I'd like the data below restated word for word, with the pictures left out.

━━━ Records

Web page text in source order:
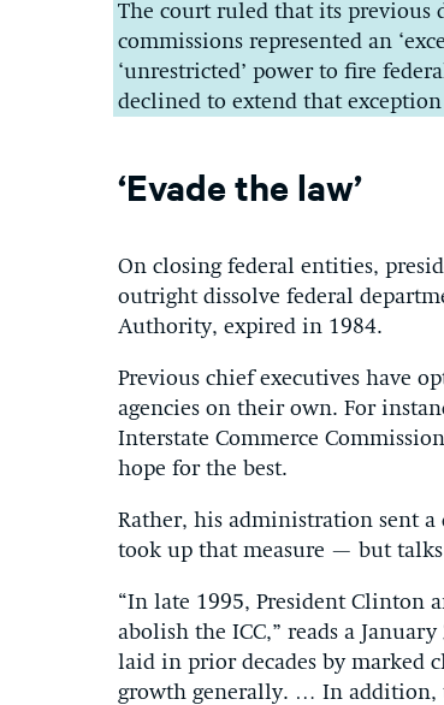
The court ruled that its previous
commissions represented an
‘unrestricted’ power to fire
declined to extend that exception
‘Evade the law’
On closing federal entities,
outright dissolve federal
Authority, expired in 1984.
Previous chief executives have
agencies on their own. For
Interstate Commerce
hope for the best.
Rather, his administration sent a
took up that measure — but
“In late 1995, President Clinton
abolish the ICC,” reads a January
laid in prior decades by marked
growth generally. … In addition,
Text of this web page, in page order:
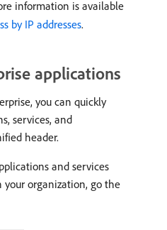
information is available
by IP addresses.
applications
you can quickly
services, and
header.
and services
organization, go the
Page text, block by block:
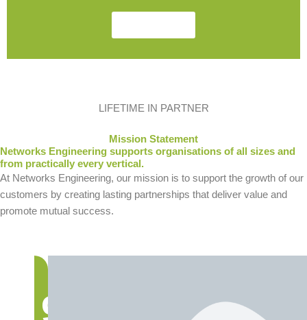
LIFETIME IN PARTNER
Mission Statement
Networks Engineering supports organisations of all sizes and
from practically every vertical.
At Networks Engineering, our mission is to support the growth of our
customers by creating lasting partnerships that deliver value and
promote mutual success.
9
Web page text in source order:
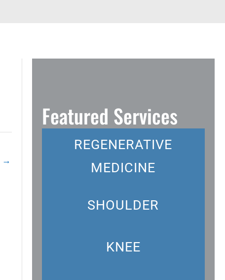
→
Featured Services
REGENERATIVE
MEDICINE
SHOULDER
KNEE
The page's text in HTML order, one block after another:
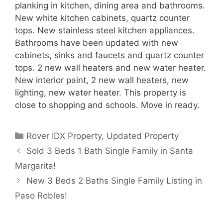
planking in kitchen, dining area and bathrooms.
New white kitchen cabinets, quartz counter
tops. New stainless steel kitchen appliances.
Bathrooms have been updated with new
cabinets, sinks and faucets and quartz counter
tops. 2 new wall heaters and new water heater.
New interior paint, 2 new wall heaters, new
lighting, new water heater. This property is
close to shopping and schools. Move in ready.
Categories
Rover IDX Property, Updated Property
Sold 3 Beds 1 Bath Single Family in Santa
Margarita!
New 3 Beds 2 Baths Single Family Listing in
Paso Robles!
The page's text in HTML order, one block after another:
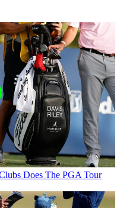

━━━━━━

_Response to this task_
Web page text in source order:
The court ruled that its previous
commissions represented an
‘unrestricted’ power to fire
declined to extend that exception
‘Evade the law’
On closing federal entities,
outright dissolve federal
Authority, expired in 1984.
Previous chief executives have
agencies on their own. For
Interstate Commerce
hope for the best.
Rather, his administration sent a
took up that measure — but
“In late 1995, President Clinton
abolish the ICC,” reads a January
laid in prior decades by marked
growth generally. … In addition,
Text of this web page, in page order:
information is available
by IP addresses.
applications
you can quickly
services, and
header.
and services
organization, go the
Page text, block by block:
LIFETIME IN PARTNER
Mission Statement
Networks Engineering supports organisations of all sizes and
from practically every vertical.
At Networks Engineering, our mission is to support the growth of our
customers by creating lasting partnerships that deliver value and
promote mutual success.
9
Web page text in source order:
→
Featured Services
REGENERATIVE
MEDICINE
SHOULDER
KNEE
The page's text in HTML order, one block after another:
planking in kitchen, dining area and bathrooms.
New white kitchen cabinets, quartz counter
tops. New stainless steel kitchen appliances.
Bathrooms have been updated with new
cabinets, sinks and faucets and quartz counter
tops. 2 new wall heaters and new water heater.
New interior paint, 2 new wall heaters, new
lighting, new water heater. This property is
close to shopping and schools. Move in ready.
Categories
Rover IDX Property, Updated Property
Sold 3 Beds 1 Bath Single Family in Santa
Margarita!
New 3 Beds 2 Baths Single Family Listing in
Paso Robles!
The page's text in HTML order, one block after another:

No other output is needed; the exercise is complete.